Cheung swallows hard and nods.
“The project people are coming soon. Mrs Zheng heard. It could be any day,” she says. “So I don’t want you disappearing on me.”
“Project!” Cheung says quietly. He shakes his head. “You still believe the government will do something for us.”
Juan nods. “Mrs Zheng says, and she always knows everything. Her son’s very well placed in the Party. They are coming, with electricity and to build a school. And not the government, the Americans, the French – charity people.”
Cheung raises an eyebrow. It’s a woman’s role to dream of a better life, to believe that things can change. And it’s a man’s role to assure survival, to take the hard decisions that need to be taken to make sure that they are alive, today and tomorrow and the day after.
“They need twenty good men from the village,” Juan is saying. “A good builder like you…”
Cheung nods and listens and takes her sinewy hand, rough and calloused from her work in the fields. Every year there are rumours of something new, something different, but the government never does anything. The government can’t even provide them with firewood.
“Maybe they will,” he says, stroking her fingers. “Maybe Mrs Zheng is right, and they will arrive and build a school and make electricity. But what if they don’t Juan? It wouldn’t be the first time. And winter is coming, and Lin needs new shoes, and you need…”
“I need nothing,” Juan interrupts. “Except you. And Lin needs her father.”
Cheung nods calmly and smiles. “In Longhua, there will be work. There is always something in Longhua. I can send you money, like before.

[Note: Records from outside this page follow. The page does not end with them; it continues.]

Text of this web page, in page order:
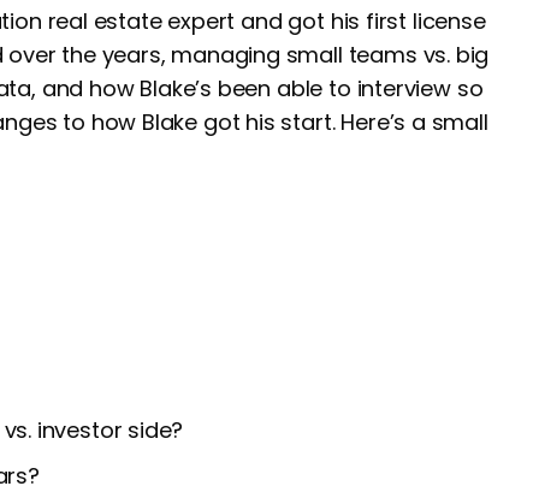
real estate expert and got his first license
the years, managing small teams vs. big
and how Blake’s been able to interview so
to how Blake got his start. Here’s a small
investor side?
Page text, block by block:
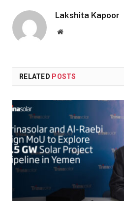
Lakshita Kapoor
Website
RELATED POSTS
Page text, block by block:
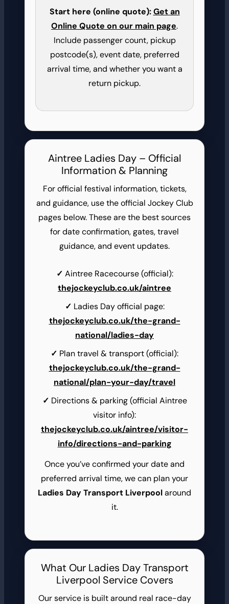
Start here (online quote): Get an
Online Quote on our main page.
Include passenger count, pickup
postcode(s), event date, preferred
arrival time, and whether you want a
return pickup.
Aintree Ladies Day – Official
Information & Planning
For official festival information, tickets,
and guidance, use the official Jockey Club
pages below. These are the best sources
for date confirmation, gates, travel
guidance, and event updates.
Aintree Racecourse (official):
thejockeyclub.co.uk/aintree
Ladies Day official page:
thejockeyclub.co.uk/the-grand-
national/ladies-day
Plan travel & transport (official):
thejockeyclub.co.uk/the-grand-
national/plan-your-day/travel
Directions & parking (official Aintree
visitor info):
thejockeyclub.co.uk/aintree/visitor-
info/directions-and-parking
Once you’ve confirmed your date and
preferred arrival time, we can plan your
Ladies Day Transport Liverpoolaround
it.
What Our Ladies Day Transport
Liverpool Service Covers
Our service is built around real race-day

“But you won’t come back,” Juan says. “They never come back.”
Cheung runs his hand up Juan’s sleeve, then releases her arm and slides a cigarette pack from his pocket. He pulls the final cigarette from the sleeve and fingers it, considering whether to smoke it now or save it for the journey.
“And if I don’t go? All it needs is another winter like the last. And what if Lin gets ill?” he says. “What will we do then?”
“But you won’t come back,” Juan says again.
“I already did come back,” Cheung says. “Why don’t you trust me?”
“And if there is work here,” Juan says. “If the project people come, how will I tell you if you are in Longhua? Tell me that.”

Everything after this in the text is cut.